Hurricane Michael is expected to make landfall along the Florida Panhandle Gulf Coast on Wednesday.
According to the Weather Channel, Michael has strengthened to a Category 2 and is expected to strengthen further to a Category 3 before making landfall. The storm is expected to cause significant damage including felled trees, structural damage, power outages and flooding.
The Weather Channel reports that Michael will also likely bring heavy rain and strong winds to other parts of the southeastern United States after it moves inland.
Currently Michael is about 395 miles south of Panama City, Florida, and is moving north-northwest.
Hurricane warnings have been is issued for the Florida Gulf coast from the Alabama-Florida border to the Suwanee River and to southwestern Georgia. Other areas such as Charleston, South Carolina and Savannah, Georgia are preparing for tropical storm conditions.
Storm surge watches have also been issued for areas near the Anclote River in Florida, to Anna Maria Island, Florida. This includes Tampa Bay, and is from the Alabama/Florida border to the Okaloosa/Walton County line in Florida.

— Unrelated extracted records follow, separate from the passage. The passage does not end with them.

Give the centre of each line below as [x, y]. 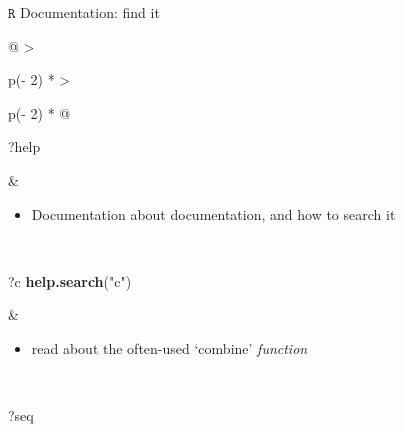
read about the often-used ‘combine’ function [169, 347]
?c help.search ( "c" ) [70, 280]
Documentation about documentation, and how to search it [213, 213]
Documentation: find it [90, 12]
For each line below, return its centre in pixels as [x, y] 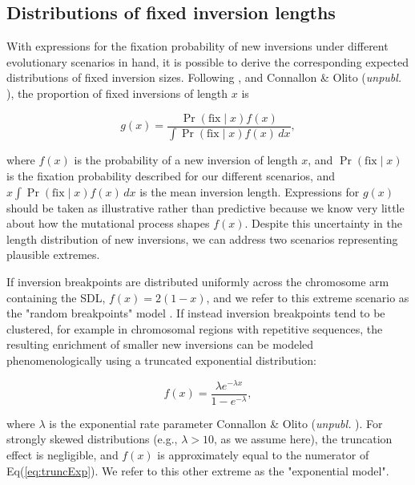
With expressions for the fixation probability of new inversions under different [197, 46]
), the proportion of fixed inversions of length [117, 93]
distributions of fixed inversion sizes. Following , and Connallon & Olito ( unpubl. [204, 77]
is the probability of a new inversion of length [186, 160]
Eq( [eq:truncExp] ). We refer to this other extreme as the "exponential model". [198, 470]
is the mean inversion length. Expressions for [250, 191]
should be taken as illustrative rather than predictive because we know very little [205, 207]
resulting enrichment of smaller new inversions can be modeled [160, 344]
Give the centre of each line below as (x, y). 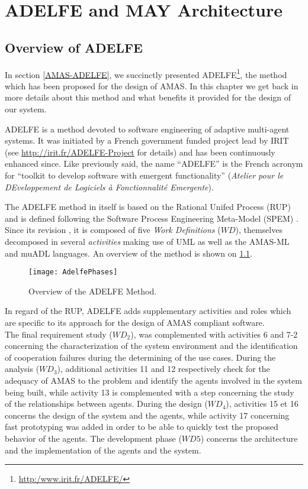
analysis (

The National Hurricane Center says water levels on the Florida Gulf coast could reach up to 12 feet in some areas if the surge arrives during high tide. Indian Pass to Cedar Key is predicted to have the greatest storm surge at eight to 12 feet. Cedar Key to Crystal River and Okaloosa/Walton County line to Indian Pass follow closely behind with storm surges of six to eight and six to nine feet. Other areas, including Crystal River to Anclote River, Anclote River to Anna Maria Island, including Tampa Bay and Navarre to Okaloosa/Walton County line have significantly smaller amounts of water predicted, ranging from two to six feet in some areas.
According to CNN, both the American and European models are in agreement on the storm’s trajectory, predicting that when the storm makes landfall it could have sustained winds over 120 mph.
At this time government officials have declared states of emergency in Florida, Georgia and Alabama.